Understanding the output

i isn't 0, so the first part of the logical AND succeeds. i is then incremented. Next j isn't 0, so the second part of the logical AND succeeds. j is incremented. The OR part of the test isn't performed due to short circuiting and m is set to a true value.

You can change how things work by making either i or j zero initially such that the AND part of the test fails. This will force the OR part of the condition to be executed. Changing i to zero will result in an output of "2 1" because i is now incremented twice.

thank you

You forgot the part about it being undefined behavior...
;o)

how is it undefined ? i is incremented but they are after 2 sequential points. How is it undefined. thanks to JAMES SIR in advance. 

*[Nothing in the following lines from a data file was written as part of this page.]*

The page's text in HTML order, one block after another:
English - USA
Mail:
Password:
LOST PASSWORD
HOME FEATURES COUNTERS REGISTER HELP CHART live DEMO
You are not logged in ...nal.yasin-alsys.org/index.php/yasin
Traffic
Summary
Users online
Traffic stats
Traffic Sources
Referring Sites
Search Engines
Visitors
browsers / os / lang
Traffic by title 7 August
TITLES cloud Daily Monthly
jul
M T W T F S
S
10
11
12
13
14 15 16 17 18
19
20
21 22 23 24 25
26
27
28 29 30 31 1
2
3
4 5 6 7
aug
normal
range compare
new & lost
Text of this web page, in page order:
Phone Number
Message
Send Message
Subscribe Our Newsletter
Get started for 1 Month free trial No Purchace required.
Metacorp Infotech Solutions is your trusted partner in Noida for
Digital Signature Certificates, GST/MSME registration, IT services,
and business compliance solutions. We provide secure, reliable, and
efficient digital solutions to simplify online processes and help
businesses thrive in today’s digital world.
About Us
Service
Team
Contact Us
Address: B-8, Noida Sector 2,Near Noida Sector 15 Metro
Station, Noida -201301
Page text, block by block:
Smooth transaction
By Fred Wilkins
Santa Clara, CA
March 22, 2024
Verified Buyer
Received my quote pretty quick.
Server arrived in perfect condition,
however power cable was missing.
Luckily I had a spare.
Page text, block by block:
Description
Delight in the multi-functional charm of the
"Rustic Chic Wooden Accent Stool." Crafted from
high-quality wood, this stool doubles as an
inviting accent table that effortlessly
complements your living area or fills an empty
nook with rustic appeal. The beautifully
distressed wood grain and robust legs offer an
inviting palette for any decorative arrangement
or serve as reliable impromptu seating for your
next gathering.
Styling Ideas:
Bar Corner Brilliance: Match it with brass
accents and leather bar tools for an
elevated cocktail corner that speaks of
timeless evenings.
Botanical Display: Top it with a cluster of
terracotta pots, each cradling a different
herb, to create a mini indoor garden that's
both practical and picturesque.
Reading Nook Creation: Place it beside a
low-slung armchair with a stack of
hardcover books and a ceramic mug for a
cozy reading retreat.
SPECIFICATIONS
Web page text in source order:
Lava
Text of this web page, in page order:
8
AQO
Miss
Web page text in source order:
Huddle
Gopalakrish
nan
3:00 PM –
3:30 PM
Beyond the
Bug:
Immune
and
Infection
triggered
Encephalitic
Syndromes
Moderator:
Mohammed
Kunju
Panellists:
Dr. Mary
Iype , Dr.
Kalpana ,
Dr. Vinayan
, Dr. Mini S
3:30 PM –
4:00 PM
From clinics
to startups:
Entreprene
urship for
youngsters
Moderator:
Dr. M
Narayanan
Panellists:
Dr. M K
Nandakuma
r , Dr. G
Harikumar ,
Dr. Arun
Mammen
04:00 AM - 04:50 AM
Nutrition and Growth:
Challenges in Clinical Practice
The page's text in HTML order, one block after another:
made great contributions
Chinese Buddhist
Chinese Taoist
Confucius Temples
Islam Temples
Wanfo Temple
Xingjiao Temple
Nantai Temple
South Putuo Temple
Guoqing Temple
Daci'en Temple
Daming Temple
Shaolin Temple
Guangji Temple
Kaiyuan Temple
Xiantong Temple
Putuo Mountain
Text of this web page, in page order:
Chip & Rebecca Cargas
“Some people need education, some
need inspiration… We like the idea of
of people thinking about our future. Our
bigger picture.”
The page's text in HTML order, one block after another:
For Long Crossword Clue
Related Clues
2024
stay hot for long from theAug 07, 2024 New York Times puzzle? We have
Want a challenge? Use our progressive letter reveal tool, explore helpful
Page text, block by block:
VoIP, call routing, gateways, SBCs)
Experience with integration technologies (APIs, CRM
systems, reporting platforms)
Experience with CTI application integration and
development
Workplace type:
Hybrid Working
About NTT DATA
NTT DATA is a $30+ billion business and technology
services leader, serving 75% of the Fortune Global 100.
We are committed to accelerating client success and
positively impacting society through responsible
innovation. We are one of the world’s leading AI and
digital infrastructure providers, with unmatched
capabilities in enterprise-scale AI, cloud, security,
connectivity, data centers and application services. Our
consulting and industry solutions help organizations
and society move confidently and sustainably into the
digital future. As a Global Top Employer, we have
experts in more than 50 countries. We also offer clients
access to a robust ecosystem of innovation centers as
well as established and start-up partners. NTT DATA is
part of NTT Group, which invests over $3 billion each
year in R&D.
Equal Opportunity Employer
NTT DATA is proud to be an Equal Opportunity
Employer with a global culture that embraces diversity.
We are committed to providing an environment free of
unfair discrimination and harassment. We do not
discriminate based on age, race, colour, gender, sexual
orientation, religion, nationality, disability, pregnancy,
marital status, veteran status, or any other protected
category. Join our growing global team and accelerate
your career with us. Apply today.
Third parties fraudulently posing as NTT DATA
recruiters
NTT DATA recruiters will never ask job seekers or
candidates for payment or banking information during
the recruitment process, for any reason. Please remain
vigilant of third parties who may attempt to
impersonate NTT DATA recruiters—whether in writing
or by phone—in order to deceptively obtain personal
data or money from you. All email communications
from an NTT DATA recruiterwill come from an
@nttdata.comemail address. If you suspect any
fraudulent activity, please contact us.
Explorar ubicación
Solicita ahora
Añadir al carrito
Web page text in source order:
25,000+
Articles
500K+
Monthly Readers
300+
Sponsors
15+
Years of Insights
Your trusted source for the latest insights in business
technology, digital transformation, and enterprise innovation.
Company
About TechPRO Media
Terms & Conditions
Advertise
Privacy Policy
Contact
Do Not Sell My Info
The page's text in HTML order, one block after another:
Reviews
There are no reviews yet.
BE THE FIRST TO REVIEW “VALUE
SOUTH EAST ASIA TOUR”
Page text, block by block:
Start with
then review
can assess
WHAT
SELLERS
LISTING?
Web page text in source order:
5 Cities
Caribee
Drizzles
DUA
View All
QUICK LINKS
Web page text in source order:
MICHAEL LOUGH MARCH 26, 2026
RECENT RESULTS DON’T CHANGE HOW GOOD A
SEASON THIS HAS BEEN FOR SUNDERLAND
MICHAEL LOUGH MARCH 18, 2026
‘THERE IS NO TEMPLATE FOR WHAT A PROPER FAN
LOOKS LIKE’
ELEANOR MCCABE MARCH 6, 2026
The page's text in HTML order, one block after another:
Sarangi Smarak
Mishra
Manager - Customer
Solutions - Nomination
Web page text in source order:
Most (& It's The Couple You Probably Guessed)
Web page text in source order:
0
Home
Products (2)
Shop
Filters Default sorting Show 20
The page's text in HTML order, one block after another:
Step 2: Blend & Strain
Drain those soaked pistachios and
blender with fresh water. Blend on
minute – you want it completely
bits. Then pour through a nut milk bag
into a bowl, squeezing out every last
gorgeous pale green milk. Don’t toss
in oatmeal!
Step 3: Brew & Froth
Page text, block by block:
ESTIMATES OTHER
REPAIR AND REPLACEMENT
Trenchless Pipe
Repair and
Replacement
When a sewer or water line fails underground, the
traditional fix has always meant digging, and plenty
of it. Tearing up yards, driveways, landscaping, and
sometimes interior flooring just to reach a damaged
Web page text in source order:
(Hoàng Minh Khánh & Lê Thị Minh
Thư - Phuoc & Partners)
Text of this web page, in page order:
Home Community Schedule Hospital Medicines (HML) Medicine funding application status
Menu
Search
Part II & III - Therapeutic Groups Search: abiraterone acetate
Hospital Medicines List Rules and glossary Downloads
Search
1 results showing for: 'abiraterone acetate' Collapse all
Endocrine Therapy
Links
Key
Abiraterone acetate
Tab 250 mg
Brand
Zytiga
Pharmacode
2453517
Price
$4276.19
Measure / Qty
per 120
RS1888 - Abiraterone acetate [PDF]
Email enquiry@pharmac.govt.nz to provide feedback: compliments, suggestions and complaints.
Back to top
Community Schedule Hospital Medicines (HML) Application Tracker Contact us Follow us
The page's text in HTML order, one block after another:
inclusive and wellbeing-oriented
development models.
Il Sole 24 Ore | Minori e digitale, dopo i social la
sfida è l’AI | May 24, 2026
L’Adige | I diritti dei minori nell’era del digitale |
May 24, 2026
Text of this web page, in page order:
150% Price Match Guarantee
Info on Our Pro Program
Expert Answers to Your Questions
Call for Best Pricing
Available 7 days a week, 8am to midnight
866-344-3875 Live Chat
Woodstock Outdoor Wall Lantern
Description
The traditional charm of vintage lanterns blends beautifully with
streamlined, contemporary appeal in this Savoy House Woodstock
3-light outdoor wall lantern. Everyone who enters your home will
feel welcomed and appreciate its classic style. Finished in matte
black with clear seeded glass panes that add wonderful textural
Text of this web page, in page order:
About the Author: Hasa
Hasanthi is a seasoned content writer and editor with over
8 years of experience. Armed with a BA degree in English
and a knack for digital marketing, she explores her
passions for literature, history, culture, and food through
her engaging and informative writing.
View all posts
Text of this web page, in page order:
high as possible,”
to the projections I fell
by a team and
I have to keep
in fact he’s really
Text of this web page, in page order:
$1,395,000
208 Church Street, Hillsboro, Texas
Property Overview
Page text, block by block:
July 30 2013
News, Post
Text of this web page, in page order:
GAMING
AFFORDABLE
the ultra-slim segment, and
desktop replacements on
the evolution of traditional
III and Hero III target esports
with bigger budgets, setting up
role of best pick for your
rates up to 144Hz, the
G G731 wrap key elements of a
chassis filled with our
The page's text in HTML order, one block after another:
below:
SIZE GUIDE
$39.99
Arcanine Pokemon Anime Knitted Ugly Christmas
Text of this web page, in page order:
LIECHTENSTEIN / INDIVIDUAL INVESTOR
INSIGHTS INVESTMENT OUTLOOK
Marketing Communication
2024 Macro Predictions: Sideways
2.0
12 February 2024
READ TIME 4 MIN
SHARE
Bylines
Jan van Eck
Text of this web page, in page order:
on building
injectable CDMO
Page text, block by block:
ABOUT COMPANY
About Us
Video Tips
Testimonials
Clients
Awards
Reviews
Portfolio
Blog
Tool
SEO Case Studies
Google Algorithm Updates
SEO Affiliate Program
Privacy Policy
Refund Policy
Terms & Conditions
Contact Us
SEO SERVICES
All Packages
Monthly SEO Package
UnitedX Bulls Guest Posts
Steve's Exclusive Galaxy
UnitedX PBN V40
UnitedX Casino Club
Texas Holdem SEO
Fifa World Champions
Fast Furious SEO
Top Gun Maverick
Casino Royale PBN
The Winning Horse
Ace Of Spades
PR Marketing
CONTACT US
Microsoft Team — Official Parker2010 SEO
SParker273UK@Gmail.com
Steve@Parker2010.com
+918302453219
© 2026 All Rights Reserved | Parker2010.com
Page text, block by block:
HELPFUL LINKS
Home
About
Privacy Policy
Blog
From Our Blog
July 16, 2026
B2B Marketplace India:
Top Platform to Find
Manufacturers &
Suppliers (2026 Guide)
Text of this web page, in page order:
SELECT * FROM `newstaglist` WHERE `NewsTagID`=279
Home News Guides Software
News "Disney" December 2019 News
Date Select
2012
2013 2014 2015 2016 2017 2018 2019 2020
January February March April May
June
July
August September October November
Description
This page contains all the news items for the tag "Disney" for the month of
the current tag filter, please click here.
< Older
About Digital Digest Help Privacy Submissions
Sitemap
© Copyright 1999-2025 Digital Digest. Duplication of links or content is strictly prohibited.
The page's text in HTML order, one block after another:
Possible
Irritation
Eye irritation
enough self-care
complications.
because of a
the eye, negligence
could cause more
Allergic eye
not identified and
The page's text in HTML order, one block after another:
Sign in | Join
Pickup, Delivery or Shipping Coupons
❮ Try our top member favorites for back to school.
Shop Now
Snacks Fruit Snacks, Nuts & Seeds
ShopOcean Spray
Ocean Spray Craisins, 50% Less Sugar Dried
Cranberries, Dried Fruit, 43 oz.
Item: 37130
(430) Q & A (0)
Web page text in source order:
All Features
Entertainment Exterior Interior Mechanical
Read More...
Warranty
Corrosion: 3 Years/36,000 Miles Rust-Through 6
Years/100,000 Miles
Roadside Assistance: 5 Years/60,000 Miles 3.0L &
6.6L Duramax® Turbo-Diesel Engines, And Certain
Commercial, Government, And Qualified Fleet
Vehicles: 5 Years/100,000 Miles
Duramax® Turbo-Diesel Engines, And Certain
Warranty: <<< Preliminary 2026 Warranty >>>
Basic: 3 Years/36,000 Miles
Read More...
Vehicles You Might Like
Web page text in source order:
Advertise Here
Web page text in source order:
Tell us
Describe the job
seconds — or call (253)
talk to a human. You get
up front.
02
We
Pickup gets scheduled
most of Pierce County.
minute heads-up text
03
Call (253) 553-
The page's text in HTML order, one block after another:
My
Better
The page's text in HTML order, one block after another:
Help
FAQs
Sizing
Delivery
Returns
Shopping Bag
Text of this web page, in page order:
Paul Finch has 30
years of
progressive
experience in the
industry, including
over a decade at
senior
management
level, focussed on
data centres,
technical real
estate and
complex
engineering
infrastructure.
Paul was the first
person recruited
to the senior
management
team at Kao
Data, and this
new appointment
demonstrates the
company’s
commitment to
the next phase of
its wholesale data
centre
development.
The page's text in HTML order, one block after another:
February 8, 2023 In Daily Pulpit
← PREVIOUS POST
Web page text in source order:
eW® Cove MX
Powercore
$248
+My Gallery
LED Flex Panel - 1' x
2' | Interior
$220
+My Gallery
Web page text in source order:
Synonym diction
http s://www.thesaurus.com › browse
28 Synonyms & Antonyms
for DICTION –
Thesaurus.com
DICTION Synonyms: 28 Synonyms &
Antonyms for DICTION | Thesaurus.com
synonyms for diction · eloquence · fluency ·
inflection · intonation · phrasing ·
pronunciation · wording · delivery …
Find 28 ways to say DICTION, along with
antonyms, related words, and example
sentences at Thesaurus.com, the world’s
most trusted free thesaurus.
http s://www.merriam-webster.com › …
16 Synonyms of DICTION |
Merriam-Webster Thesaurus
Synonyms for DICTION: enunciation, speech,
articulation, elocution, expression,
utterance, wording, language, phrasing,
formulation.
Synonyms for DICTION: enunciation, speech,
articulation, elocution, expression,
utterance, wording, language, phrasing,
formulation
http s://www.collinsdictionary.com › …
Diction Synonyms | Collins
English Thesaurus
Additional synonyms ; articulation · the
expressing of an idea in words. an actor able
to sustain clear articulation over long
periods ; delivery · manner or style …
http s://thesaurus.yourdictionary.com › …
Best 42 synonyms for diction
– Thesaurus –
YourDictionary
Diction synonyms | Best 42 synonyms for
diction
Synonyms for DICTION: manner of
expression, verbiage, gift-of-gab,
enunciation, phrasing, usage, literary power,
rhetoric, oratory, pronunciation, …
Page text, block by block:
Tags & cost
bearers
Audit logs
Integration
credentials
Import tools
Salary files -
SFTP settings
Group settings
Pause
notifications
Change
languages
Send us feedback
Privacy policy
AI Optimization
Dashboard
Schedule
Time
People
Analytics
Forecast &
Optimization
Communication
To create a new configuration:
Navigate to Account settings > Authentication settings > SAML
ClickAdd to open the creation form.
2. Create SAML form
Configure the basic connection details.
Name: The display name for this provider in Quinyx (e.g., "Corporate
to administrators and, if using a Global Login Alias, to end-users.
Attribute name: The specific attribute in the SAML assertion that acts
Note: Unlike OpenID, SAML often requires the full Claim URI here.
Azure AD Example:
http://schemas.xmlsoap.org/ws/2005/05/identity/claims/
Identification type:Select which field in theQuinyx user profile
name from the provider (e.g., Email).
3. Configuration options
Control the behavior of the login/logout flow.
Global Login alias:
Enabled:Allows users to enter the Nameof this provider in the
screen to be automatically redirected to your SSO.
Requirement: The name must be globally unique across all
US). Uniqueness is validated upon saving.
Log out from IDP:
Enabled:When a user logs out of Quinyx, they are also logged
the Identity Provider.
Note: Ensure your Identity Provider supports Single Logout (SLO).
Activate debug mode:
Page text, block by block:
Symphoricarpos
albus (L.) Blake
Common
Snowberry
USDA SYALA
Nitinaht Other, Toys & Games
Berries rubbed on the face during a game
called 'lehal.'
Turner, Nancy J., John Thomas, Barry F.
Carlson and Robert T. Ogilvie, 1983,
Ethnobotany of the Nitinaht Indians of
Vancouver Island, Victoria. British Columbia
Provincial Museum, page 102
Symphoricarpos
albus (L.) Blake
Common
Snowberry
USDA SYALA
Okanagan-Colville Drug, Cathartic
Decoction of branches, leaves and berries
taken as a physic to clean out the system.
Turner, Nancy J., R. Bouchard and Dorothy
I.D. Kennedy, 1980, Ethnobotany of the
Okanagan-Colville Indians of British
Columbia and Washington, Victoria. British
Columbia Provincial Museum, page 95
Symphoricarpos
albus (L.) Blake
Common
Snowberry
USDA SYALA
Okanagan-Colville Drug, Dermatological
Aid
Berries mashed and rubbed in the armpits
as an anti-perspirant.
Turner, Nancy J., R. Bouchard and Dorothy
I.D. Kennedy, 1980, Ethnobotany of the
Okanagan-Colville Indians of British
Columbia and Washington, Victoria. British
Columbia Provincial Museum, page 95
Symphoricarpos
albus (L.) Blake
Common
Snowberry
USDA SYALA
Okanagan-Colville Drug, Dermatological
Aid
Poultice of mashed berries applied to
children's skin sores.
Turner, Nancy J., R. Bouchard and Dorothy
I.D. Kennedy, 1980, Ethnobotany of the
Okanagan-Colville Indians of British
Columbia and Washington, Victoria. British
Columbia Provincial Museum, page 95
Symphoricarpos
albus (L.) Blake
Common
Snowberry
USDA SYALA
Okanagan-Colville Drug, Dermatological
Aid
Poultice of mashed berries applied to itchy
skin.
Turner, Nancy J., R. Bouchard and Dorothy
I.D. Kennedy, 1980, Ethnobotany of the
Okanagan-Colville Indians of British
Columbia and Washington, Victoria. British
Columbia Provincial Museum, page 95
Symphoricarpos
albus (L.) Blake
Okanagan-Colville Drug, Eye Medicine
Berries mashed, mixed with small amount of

Oops. Sorry, my mistake. It isn't undefined.

Oops. Sorry, my mistake. It isn't undefined.

That's why I forgot that it's undefined behavior. Because it isn't. ;)

How is it undefined.

As Walt said, it's not. At first glance one might make that mistake though, because there's a rule about modifying a single object more than once between sequence points being undefined. However, the || and && operators introduce a sequence point, so the statement is well defined. I myself gave it a double take to make sure everything was kosher before answering. ;)

thanks to JAMES SIR in advance.

...

And I learned something - another C confusion factor uncovered. Why are || and && sequence points? Rhetorical, no need to explain - I can see why they could be just not why they should be...

Why are || and && sequence points? Rhetorical, no need to explain - I can see why they could be just not why they should be...

Actually, that's a good question because it's not immediately obvious.

I'm sure you guessed that it's because of the short circuiting behavior. The operands are expected to be executed in a specific order, and a sequence point is required to enforce that order. If there weren't a sequence point for &&, for example, then the right hand expression couldn't expect the side effects of the left hand expression to have completed.

Is enforcing full completion of the expression necessary to make short circuiting work in all cases? To be honest, I'm having trouble thinking of an example that's practical in the real world, but that doesn't mean there aren't any.;)